Here is set up for my code.
αem = 1/137
me = 0.511/1000
mmu = 102.8/1000
F[x_] := (5*x^4 - 14*x^3 + 39*x^2 - 38*x - 18*x^2*Log[x] + 8)/(12*(1 - x)^4)
G[x_] := (x^3 + 3*x - 6*x*Log[x] - 4)/(2*(1 - x)^3)
Γtotalmu = 3*10^-19
M4C = 200
Δamumax = (26.1 + 8.0*2)*10^-10
Δamumin = (26.1 - 8.0*2)*10^-10
And here is my code.
c12L = 1
s14L = π/4
gLμμ[s24L2_, s12L_] := (c12L*Sqrt[s24L2] - Sqrt[1 - s24L2]*s12L*s14L)^2;
gLμe[s24L2_, s12L_] := (s12L*Sqrt[s24L2] +
c12L*Sqrt[1 - s24L2]*s14L)*(s12L*Sqrt[s24L2] -
Sqrt[1 - s24L2]*s12L*s14L);
gLee[s24L2_, s12L_] := (s12L*Sqrt[s24L2] + c12L*Sqrt[1 - s24L2]*s14L)^2;
gLμE[s24L2_, s12L_] := (Sqrt[1 - s14L^2]*
Sqrt[1 - s24L2])*(Sqrt[1 - s12L^2]*Sqrt[s24L2] -
Sqrt[1 - s24L2]*s12L*s14L);
gLeE[s24L2_, s12L_] := (Sqrt[1 - s14L^2]*Sqrt[1 - s24L2])*(s12L*Sqrt[s24L2] +
Sqrt[1 - s12L^2]*Sqrt[1 - s24L2]*s14L);
gLEE[s24L2_, s12L_] := (1 - s14L^2)*(1 - s24L2);
c12R = 1
s14R = 0
gRμμ[s24R2_, s12R_] := (c12R*Sqrt[s24R2] - Sqrt[1 - s24R2]*s12R*s14R)^2;
gRμe[s24R2_, s12R_] := (s12R*Sqrt[s24R2] +
c12R*Sqrt[1 - s24R2]*s14R)*(s12R*Sqrt[s24R2] -
Sqrt[1 - s24R2]*s12R*s14R);
gRee[s24R2_, s12R_] := (s12R*Sqrt[s24R2] + c12R*Sqrt[1 - s24R2]*s14R)^2;
gRμE[s24R2_, s12R_] := (Sqrt[1 - s14R^2]*
Sqrt[1 - s24R2])*(Sqrt[1 - s12R^2]*Sqrt[s24R2] -
Sqrt[1 - s24R2]*s12R*s14R);
gReE[s24R2_, s12R_] := (Sqrt[1 - s14R^2]*Sqrt[1 - s24R2])*(s12R*Sqrt[s24R2] +
Sqrt[1 - s12R^2]*Sqrt[1 - s24R2]*s14R);
gREE[s24R2_, s12R_] := (1 - s14R^2)*(1 - s24R2);
ΔaμZprime[MZprime_, s24L2_, s12L_, s24R2_, s12R_] := -(mmu^2/(8 π^2 MZprime^2))*
(((gLμμ[s24L2, s12L])^2 + (gRμμ[s24R2, s12R])^2)*
F[mmu^2/MZprime^2]
+ ((gLμe[s24L2, s12L])^2 + (gRμe[s24R2, s12R])^2)*
F[me^2/MZprime^2]
+ ((gLμE[s24L2, s12L])^2 + (gRμE[s24R2, s12R])^2)*
F[M4C^2/MZprime^2]
+ mmu/mmu*
Re[gLμμ[s24L2, s12L]*(gRμμ[s24R2, s12R])\[Conjugate]]*
G[mmu^2/MZprime^2]
+ me/mmu*
Re[gLμE[s24L2, s12L]*(gRμE[s24R2, s12R])\[Conjugate]]*
G[me^2/MZprime^2]
+ M4C/mmu*
Re[gLμE[s24L2, s12L]*(gRμμ[s24R2, s12R])\[Conjugate]]*
G[1001^2/MZprime^2])
And then I tried to draw a contour plot by using the defined function but I come up with some problems.
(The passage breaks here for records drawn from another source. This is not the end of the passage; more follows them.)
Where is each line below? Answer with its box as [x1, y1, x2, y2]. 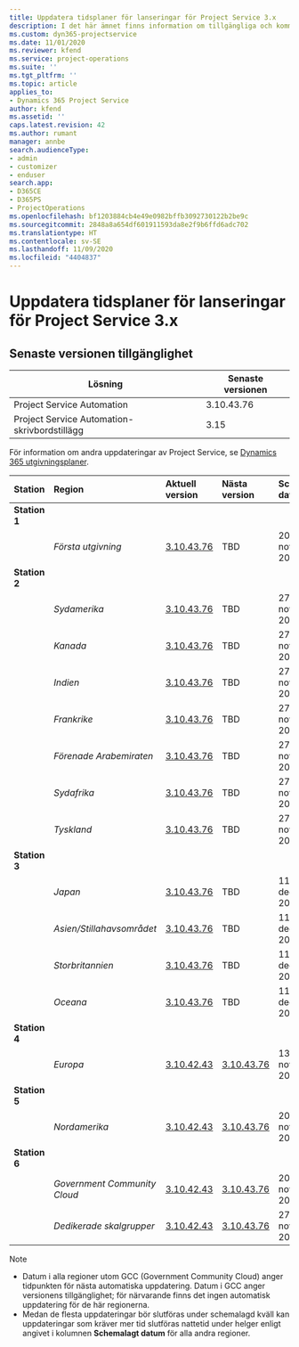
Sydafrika [53, 787, 95, 798]
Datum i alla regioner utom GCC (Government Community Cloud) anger [21, 1271, 284, 1281]
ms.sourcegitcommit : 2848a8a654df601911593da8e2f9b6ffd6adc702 [9, 220, 249, 229]
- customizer [9, 162, 58, 171]
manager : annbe [9, 137, 66, 146]
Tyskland [53, 823, 93, 836]
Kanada [53, 640, 87, 651]
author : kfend [9, 104, 62, 113]
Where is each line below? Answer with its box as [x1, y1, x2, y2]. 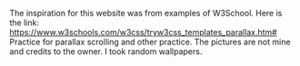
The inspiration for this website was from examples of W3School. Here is [9, 8, 283, 18]
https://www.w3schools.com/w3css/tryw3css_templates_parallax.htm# [9, 27, 277, 37]
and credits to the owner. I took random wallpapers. [9, 46, 203, 57]
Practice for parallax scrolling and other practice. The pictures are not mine [9, 36, 291, 47]
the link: [9, 17, 39, 28]
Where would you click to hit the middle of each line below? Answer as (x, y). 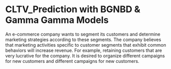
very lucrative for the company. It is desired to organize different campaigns (85, 56)
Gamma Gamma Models (57, 20)
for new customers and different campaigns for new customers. (72, 61)
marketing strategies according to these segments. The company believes (83, 40)
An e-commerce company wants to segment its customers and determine (83, 34)
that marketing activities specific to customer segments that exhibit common (86, 45)
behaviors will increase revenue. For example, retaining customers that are (84, 50)
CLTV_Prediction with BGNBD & (73, 9)
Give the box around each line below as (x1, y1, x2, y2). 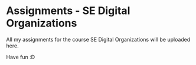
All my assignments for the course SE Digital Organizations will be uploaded (6, 36, 191, 43)
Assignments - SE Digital (6, 4, 130, 18)
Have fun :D (6, 53, 35, 60)
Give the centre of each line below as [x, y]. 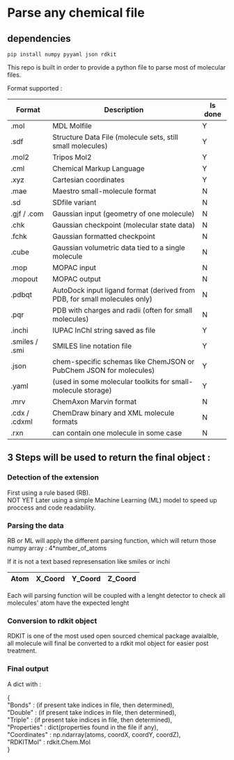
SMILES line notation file [92, 346]
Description [124, 110]
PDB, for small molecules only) [102, 299]
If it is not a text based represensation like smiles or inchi [89, 561]
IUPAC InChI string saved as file [104, 330]
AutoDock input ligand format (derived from [124, 290]
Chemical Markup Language [98, 168]
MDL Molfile [72, 126]
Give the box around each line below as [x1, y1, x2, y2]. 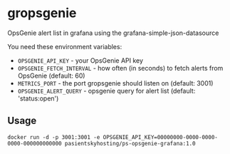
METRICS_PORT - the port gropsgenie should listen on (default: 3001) [17, 78, 214, 87]
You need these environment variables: [7, 42, 122, 51]
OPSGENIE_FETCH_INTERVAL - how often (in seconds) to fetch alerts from [17, 63, 224, 72]
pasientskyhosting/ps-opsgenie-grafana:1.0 [64, 140, 196, 147]
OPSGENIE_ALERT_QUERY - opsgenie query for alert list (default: [17, 86, 196, 95]
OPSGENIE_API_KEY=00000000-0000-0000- [103, 133, 219, 140]
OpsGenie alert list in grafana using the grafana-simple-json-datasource [7, 29, 219, 37]
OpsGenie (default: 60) [17, 71, 85, 80]
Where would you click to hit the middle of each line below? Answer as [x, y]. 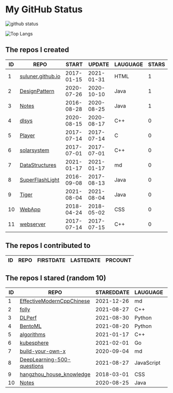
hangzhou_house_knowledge [55, 374]
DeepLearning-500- [45, 360]
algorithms [33, 334]
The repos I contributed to [48, 246]
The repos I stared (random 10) [56, 278]
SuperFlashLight [40, 180]
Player [27, 135]
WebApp [30, 209]
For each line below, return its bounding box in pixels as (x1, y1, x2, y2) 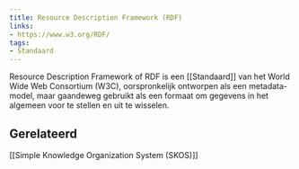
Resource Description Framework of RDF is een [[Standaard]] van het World (9, 71, 290, 82)
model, (9, 91, 35, 102)
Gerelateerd (9, 126, 78, 141)
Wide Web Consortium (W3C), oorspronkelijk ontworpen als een (9, 81, 247, 92)
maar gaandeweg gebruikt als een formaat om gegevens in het (36, 91, 269, 102)
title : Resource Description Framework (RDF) (9, 13, 182, 22)
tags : (9, 38, 30, 48)
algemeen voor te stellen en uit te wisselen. (9, 100, 170, 111)
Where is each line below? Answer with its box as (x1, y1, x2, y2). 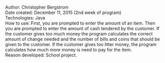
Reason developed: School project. (5, 52, 77, 58)
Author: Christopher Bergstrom (5, 4, 69, 10)
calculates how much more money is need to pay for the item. (5, 47, 132, 52)
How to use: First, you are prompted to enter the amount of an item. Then (5, 20, 156, 26)
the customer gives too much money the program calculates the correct (5, 31, 153, 36)
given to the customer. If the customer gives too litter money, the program (5, 41, 157, 47)
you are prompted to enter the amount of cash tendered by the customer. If (5, 25, 160, 31)
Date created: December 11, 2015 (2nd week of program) (5, 9, 122, 15)
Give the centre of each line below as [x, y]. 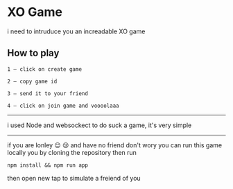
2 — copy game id [32, 81]
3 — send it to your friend [48, 93]
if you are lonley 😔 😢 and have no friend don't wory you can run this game [115, 145]
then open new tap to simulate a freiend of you [74, 178]
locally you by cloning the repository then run [72, 152]
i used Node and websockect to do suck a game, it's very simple [100, 125]
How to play [33, 53]
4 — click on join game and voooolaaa [63, 106]
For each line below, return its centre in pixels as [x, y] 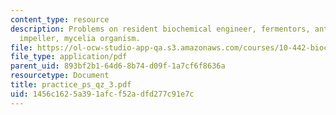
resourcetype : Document [60, 76]
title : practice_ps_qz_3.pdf [71, 85]
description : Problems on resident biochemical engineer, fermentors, [160, 29]
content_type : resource [60, 19]
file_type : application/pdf [69, 57]
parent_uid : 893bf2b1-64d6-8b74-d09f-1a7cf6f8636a [118, 66]
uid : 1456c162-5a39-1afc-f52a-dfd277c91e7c [102, 94]
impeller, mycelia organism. [80, 38]

ContourPlot[ΔaμZprime[MZprime, s24L2, 10^-3, 10^-3, 10^-3], {MZprime, 50, 1000}, {s24L2, 0, 1},
ScalingFunctions -> {"Log", "Log"},
FrameLabel -> {Style["\!\(\*SubscriptBox[\(M\), \(Z'\)]\)[GeV]", FontSize -> 16],
Style["\!\(\*SuperscriptBox[\(sin\), \(2\)]\)\!\(\*SubscriptBox[\( \
θ\), \(24 L\)]\)", FontSize -> 16]},
BaseStyle -> {FontFamily -> "Times", FontSize -> 14},
RegionFunction ->
Function[{MZprime, s24L2, 10^-3, 10^-3,
10^-3}, ΔaμZprime[MZprime, s24L2, 10^-3, 10^-3,
10^-3] <= Δamumin],
PlotRange -> {{50, 1000}, {10^-3, 1.0}, All},
ContourShading -> {Opacity[0.4, Blue]}, Contours -> {10},
MaxRecursion -> 5]
I assumed the variables s12L, s24R2, s12R to be 10^-3, 10^-3, 10^-3, respectively and wanted to draw the contour plot with respect to MZprime, s24L2 but mathematica gave me some warning messages like
How can I remove the warning messages and draw the right contour plot?